Sarı Nokta Hastalığı Nedir?
TANIM: Gözün merkezi görme noktası olan makulanın bir hastalığıdır. Halk arasında sarı nokta hastalığı olarak ta bilinir. Yaş ve kuru olmak üzere iki tipi vardır.
Kuru tip daha sık olarak karşımıza çıkmaktadır. Görme yıllar içerisinde yavaş bir şekilde bozulur. Kuru tip sarı nokta hastalığında, retinada kısmen incelme ve bozulma başlayabilir, bu durum da yavaş ancak ilerleyici görme bozukluğuyla sonuçlanır. Kuru tip sarı nokta hastalığının neden olduğu etkileri düzeltebilecek bir tedavi mevcut olmamakla birlikte, çalışmalarda vitaminler, mineraller ve antioksidanların hastalığın gelişimini yavaşlattığı gösterilmiştir. Kuru tip sarı nokta hastalığı, fark edilmeksizin ilerleyebilir, bu nedenle göz hastalıkları uzmanını en az yılda bir kez ziyaret etmeniz çok önemlidir.
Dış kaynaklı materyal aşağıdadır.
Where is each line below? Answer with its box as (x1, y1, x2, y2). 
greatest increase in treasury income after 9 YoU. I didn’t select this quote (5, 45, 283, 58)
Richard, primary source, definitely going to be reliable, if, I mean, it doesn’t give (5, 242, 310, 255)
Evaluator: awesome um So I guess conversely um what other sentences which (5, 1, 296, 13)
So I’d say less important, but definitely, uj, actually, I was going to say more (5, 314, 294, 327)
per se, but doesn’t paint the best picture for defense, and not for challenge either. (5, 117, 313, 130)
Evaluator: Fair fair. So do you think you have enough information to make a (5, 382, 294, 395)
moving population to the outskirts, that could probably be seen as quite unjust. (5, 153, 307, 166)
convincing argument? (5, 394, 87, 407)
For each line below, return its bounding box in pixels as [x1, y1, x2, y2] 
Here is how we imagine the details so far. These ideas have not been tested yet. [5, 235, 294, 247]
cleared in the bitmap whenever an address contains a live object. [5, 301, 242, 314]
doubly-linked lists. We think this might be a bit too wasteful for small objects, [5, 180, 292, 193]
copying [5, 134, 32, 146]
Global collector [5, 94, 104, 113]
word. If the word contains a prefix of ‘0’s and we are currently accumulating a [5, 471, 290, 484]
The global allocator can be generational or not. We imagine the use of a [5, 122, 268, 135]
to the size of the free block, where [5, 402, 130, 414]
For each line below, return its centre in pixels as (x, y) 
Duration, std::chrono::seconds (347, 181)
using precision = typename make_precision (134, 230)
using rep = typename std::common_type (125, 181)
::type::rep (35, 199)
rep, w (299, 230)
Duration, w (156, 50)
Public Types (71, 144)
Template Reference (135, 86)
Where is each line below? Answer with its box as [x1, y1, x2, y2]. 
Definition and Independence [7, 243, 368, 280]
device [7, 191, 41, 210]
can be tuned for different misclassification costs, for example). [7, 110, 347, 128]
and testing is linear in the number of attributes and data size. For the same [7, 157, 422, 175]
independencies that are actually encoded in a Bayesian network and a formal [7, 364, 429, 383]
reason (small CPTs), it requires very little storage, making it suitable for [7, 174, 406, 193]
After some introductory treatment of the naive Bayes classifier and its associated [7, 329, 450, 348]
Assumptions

Yaş tip hastaların %10–15 ini oluşturur, ani ve ciddi görme kaybına yol açabilir. Yaş tip sarı nokta hastalığı, gözün arka tarafındaki kan damarlarının anormal gelişimiyle meydana gelir. Retina tabakası altında oluşan yeni damar ağı, retina tabakasında ödem ve kanamaya, buna bağlı olarak da merkezi görmemizde kayba neden olur. Yaş tip sarı nokta hastalığı, bir fotoğrafa bakarken ya da otobüsün numarasını okurken olduğu gibi hem yakın hem de uzak görmemizi etkileyebilir.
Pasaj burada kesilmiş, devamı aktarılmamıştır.